Why the Mukti Bahini was formed
Weeks before the genocidal campaign of March 25, 1971, codenamed Operation Searchlight, most officers and soldiers of the East Bengal Regiment and border guards East Pakistan Rifles revolted. The rebel officers and soldiers along with hundreds of border guard troops and policemen crossed into India, with fire cover from the Indian Border Security Force shielding them The rebel officers held a crucial meeting on April 12 at Teliapara in Sylhet — the Mukti Bahini (Bangladesh Liberation Force) was formed under the command of Colonel (later General) MAG Osmany. The Mukti Bahini decided it would go the guerrilla way, on the lines of what Vietnam rebels did, instead of conventional war. Thousands of students, youths and farmers, including women, joined the Mukti Bahini.
Where is Bangladesh now?
At the helm now is his daughter, Sheikh Hasina, who took over in 2009 after the country had seen three decades of autocratic regimes. The economy took off. She opened up the country to foreign investment from India, Japan, South Korea, the US, Turkey and European countries. Soon, Bangladesh became the second largest exporter of readymade garments. Pharmaceutical products are its other big export, to more than 70 countries, and frozen fish and food to Europe, North America, the Middle East and Australasia.
Bangladesh made big strides in meeting Sustainable Development Goals.
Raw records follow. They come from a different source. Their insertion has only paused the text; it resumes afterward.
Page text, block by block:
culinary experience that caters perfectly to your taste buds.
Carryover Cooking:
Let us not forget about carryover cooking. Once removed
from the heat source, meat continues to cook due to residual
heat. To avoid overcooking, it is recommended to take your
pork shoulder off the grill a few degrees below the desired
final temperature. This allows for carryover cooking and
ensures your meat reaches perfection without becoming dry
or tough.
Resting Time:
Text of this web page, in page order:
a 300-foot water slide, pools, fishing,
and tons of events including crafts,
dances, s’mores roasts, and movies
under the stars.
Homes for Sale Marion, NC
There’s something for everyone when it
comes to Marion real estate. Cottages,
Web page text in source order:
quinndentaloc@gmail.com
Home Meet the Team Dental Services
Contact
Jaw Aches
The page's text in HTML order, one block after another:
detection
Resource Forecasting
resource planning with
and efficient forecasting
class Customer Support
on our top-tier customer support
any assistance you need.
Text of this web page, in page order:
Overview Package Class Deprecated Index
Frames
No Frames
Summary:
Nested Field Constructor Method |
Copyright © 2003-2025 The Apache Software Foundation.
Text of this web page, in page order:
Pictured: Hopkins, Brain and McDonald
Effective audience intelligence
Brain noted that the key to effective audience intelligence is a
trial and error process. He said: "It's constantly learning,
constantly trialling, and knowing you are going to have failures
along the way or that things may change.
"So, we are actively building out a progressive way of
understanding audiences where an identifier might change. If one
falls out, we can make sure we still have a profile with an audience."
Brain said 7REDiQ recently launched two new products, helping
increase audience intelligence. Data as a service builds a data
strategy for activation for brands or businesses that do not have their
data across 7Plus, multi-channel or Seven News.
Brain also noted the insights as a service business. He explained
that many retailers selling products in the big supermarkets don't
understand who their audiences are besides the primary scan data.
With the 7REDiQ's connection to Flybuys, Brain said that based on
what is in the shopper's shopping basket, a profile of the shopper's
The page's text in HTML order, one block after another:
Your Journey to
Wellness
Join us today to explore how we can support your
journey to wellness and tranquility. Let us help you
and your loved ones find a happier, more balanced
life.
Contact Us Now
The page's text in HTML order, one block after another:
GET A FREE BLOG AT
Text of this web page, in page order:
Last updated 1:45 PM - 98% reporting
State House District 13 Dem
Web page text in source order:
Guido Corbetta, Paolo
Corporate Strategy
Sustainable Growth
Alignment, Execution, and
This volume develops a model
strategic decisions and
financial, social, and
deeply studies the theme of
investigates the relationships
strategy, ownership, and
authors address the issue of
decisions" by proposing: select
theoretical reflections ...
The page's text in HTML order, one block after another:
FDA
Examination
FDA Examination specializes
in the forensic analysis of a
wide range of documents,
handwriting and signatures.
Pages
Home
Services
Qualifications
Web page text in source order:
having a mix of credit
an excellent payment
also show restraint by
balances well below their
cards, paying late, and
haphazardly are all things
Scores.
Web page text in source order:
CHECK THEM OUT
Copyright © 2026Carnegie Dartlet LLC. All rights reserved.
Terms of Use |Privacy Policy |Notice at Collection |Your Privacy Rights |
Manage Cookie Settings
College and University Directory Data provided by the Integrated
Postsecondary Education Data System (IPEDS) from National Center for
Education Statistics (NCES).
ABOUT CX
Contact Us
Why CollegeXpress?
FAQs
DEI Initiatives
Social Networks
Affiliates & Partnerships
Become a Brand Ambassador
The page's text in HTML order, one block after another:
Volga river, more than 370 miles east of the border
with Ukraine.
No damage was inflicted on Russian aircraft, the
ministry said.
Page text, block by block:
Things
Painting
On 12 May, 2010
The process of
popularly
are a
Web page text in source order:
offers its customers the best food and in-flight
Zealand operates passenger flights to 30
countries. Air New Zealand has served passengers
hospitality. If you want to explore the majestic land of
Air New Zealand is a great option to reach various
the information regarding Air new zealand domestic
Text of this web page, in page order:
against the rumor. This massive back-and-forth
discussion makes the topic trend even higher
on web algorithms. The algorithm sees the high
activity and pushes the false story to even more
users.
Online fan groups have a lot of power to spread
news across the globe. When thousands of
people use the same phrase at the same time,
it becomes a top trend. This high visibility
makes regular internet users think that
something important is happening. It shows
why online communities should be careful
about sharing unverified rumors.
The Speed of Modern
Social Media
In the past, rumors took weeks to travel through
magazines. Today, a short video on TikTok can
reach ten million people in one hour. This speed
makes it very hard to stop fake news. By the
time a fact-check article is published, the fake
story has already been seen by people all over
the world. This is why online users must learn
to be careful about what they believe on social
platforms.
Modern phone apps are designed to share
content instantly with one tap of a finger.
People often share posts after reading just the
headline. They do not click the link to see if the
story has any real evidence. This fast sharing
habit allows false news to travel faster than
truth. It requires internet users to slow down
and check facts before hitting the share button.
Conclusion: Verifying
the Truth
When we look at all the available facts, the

Hasina has been elected Prime Minister thrice, holding office for 12 years. Her decision to take in more than a million Rohingya refugees who had fled Myanmar was appreciated globally.
But the human rights record at home has been controversial. Sectarian violence against Hindus in mid-October cast a shadow on the secular credentials of the country. Rights groups claim no perpetrator of sectarian violence against religious minorities, desecration of temples, arson and plunder faced criminal proceedings.
Before the 2018 general elections, the authorities ignored human rights groups, civil society and journalists’ bodies to enact the Digital Security Act, which was believed to throttle freedom of expression.
In three years since then, 1,516 cases have been filed under the law against 142 journalists, 35 teachers, 194 politicians and 67 students. None against Islamic evangelists who peddle hate speech online against women’s empowerment and elective democracy, and want a theocratic state. Nor against those uploading videos on YouTube demanding that the country’s flag be changed to a crescent and the national anthem be scrapped because a Hindu poet (Nobel laureate Rabindranath Tagore) wrote it. “It is a retreat from the commitments of 1971,” said acclaimed social scientist Prof Rehman Sobhan.
The authorities are yet to complete a non-controversial registration of liberation war veterans. Successive regimes failed to prepare a genuine list of veterans. Let’s not discuss the total number of genocide victims — researchers claim the number could be higher than 3 million. Tens of thousands of infants and elderly people died of cholera and diarrhoeal disease in refugee camps. Bangladesh has had seven governments since Mujib’s. Not one took up the issues of 1971 seriously.
Political historian Mohiuddin Ahmad quoted a Liberation War poster: “Banglar Hindu, Banglar Christian, Banglar Buddhist, Banglar Musalman, Amra shobai Bangalee (Bengali Hindus, Christians, Buddists, Muslims — we are all Bengalis).” He added, “If I knew Islamism would triumph over secularism, pluralism and tolerance, I would not have joined Mukti Bahini to liberate the country.”